Re: [REGRESSION] NULL pointer dereference on ARM (AT91SAM9G25) during compaction

From: David Hildenbrand
Date: Tue Feb 11 2025 - 04:38:08 EST


On 11.02.25 10:29, Qi Zheng wrote:


On 2025/2/11 17:14, David Hildenbrand wrote:
On 11.02.25 04:45, Qi Zheng wrote:
Hi Russell,

On 2025/2/11 01:03, Russell King (Oracle) wrote:
On Mon, Feb 10, 2025 at 05:49:38PM +0100, Ezra Buehler wrote:
When running vanilla Linux 6.13 or newer (6.14-rc2) on the
AT91SAM9G25-based GARDENA smart Gateway, we are seeing a NULL pointer
dereference resulting in a kernel panic. The culprit seems to be commit
fc9c45b71f43 ("arm: adjust_pte() usepte_offset_map_rw_nolock()").
Reverting the commit apparently fixes the issue.

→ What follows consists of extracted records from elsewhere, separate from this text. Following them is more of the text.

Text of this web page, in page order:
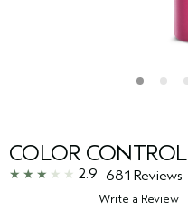
COLOR
2.9 681 Reviews
Write a Review
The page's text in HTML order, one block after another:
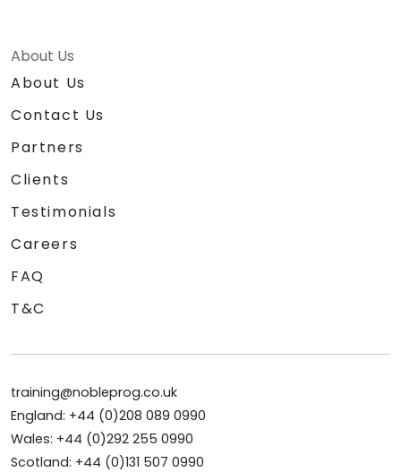
About Us
About Us
Contact Us
Partners
Clients
Testimonials
Careers
FAQ
T&C
training@nobleprog.co.uk
England: +44 (0)208 089 0990
Wales: +44 (0)292 255 0990
Scotland: +44 (0)131 507 0990
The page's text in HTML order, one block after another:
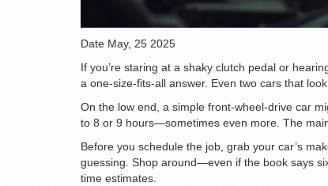
Date May, 25 2025
If you’re staring at a shaky clutch pedal or
a one-size-fits-all answer. Even two cars that
On the low end, a simple front-wheel-drive car
to 8 or 9 hours—sometimes even more. The
Before you schedule the job, grab your car’s
guessing. Shop around—even if the book says
time estimates.

The blamed commit is buggy:

arch/arm/include/asm/tlbflush.h:
#define update_mmu_cache(vma, addr, ptep) \
          update_mmu_cache_range(NULL, vma, addr, ptep, 1)

So vmf can be NULL. This didn't used to matter before this commit,
because vmf was not used by ARM's update_mmu_cache_range(). However,
the commit introduced a dereference of it, which now causes a NULL
point dereference.

Not sure what the correct solution is, but at a guess, both:

    if (ptl != vmf->ptl)

need to become:

    if (!vmf || ptl != vmf->ptl)

No, we can't do that, because without using split PTE locks, we would
use shared mm->page_table_lock, which would create a deadlock.

Maybe we can simply special-case on CONFIG_SPLIT_PTE_PTLOCKS ?

if (IS_ENABLED(CONFIG_SPLIT_PTE_PTLOCKS)) {

In this case, if two vmas map the same PTE page, then the same PTE lock
will be held repeatedly. Right?

Hmm, the comment says:

/*
* This is called while another page table is mapped, so we
* must use the nested version. This also means we need to
* open-code the spin-locking.
*/

"another page table" implies that it cannot be the same. But maybe that comment was also wrong?


--
Cheers,

David / dhildenb